[Dataset excerpts]
Content starts
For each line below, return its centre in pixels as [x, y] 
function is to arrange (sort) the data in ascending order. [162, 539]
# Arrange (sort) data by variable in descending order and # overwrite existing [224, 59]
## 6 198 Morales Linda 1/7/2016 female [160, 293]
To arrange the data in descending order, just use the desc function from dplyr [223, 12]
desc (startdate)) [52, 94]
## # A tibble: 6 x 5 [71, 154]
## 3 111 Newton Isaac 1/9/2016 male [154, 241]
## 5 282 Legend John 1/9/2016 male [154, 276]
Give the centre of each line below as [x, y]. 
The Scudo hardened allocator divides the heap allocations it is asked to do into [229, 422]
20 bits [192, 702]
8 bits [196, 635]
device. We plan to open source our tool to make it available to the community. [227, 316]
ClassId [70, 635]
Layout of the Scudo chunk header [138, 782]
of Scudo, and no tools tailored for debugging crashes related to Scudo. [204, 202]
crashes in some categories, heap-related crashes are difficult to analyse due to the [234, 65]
Content ends
Content starts
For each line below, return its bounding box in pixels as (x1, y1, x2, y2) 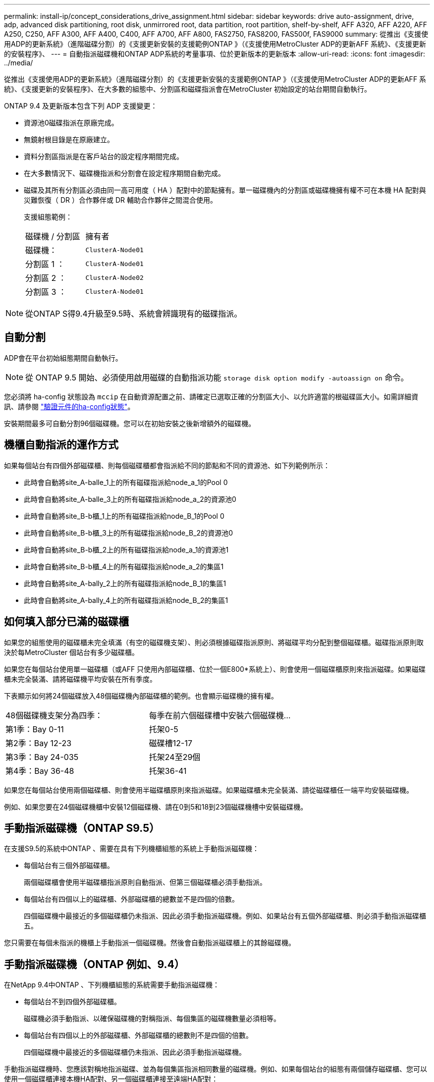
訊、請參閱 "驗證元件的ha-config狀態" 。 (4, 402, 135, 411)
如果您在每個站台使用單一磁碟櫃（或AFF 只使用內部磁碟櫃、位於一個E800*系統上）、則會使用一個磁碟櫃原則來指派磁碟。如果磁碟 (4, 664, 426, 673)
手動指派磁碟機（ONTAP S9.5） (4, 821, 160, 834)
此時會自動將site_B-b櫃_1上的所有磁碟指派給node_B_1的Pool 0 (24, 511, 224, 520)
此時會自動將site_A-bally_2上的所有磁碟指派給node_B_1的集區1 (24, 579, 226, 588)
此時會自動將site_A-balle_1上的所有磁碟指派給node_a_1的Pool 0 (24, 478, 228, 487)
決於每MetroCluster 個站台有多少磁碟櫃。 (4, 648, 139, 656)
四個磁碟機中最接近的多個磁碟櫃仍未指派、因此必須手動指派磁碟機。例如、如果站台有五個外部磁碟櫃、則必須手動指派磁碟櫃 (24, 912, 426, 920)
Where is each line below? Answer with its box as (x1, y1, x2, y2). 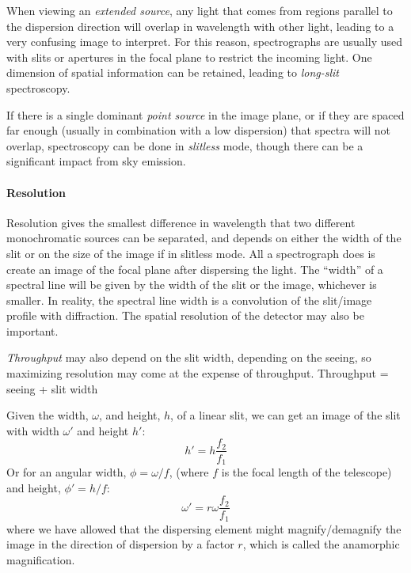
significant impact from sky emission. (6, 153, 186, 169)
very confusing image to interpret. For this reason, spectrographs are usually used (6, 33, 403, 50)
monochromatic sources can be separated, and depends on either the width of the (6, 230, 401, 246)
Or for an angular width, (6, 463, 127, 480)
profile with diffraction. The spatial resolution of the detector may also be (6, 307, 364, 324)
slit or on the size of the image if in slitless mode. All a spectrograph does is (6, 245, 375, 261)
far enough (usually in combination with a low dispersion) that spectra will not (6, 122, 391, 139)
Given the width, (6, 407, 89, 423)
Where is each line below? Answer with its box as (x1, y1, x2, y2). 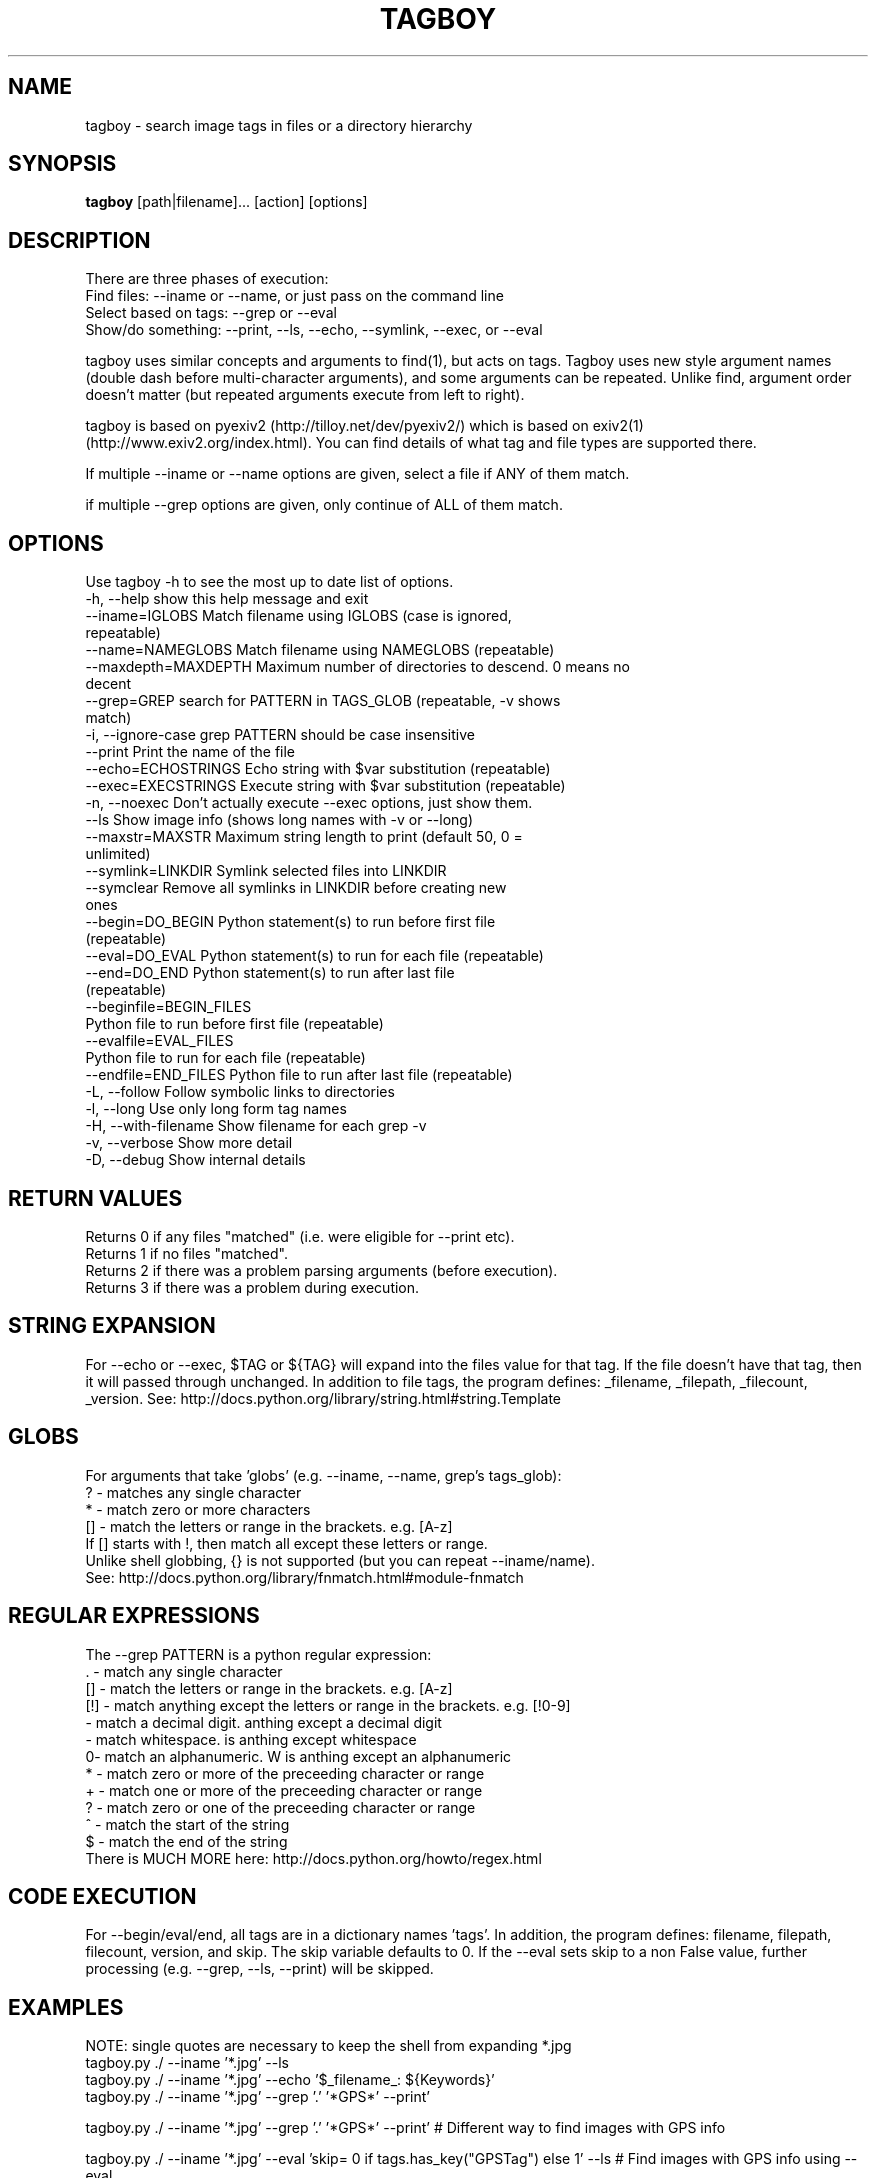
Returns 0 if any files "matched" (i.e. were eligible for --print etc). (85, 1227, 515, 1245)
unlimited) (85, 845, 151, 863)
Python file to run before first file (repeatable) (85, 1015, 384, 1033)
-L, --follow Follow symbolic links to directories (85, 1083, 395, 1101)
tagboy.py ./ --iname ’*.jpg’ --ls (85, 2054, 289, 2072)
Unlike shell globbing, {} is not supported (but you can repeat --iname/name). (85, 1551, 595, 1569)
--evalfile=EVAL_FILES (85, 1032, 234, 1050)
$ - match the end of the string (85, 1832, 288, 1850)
Content ends
Content starts
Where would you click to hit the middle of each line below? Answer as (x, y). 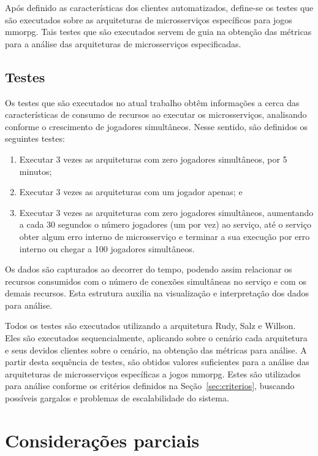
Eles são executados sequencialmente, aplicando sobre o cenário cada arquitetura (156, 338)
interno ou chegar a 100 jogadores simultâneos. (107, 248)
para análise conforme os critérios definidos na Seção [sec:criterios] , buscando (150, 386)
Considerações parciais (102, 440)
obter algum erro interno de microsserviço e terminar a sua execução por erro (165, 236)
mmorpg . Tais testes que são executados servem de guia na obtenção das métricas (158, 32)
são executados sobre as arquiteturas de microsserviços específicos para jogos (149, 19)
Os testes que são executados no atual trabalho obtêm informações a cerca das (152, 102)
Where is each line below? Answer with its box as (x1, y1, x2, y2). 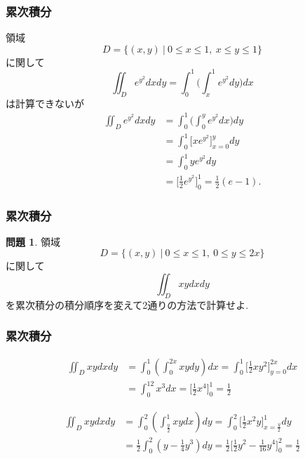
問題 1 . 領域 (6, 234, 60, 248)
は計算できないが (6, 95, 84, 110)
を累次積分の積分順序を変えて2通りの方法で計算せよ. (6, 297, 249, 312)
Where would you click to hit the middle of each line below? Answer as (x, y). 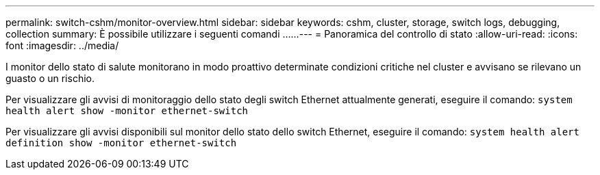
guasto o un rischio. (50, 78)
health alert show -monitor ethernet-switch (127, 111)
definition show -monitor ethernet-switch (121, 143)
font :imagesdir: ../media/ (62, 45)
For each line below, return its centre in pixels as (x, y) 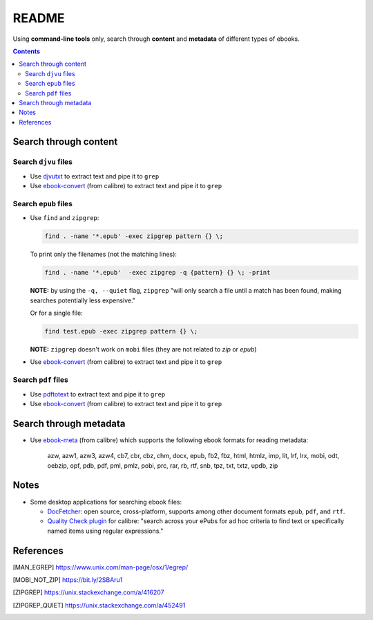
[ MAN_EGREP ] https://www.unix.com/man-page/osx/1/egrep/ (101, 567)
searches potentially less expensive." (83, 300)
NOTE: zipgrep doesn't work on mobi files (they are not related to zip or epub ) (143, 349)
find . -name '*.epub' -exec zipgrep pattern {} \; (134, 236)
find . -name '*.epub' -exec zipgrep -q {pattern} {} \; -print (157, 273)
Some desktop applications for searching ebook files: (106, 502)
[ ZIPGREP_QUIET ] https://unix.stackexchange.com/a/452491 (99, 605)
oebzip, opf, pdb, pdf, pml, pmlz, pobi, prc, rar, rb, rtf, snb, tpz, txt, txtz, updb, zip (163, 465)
Content ends
Your answer should be the lines above, from the line containing "pixels as [x, y]" up to and including the line containing "Give the centre", reproduced exactly and with nothing else.

## Reply
For each line below, return its centre in pixels as [x, y] 
function is to arrange (sort) the data in ascending order. [162, 539]
# Arrange (sort) data by variable in descending order and # overwrite existing [224, 59]
## 6 198 Morales Linda 1/7/2016 female [160, 293]
To arrange the data in descending order, just use the desc function from dplyr [223, 12]
desc (startdate)) [52, 94]
## # A tibble: 6 x 5 [71, 154]
## 3 111 Newton Isaac 1/9/2016 male [154, 241]
## 5 282 Legend John 1/9/2016 male [154, 276]
Give the centre of each line below as [x, y]. 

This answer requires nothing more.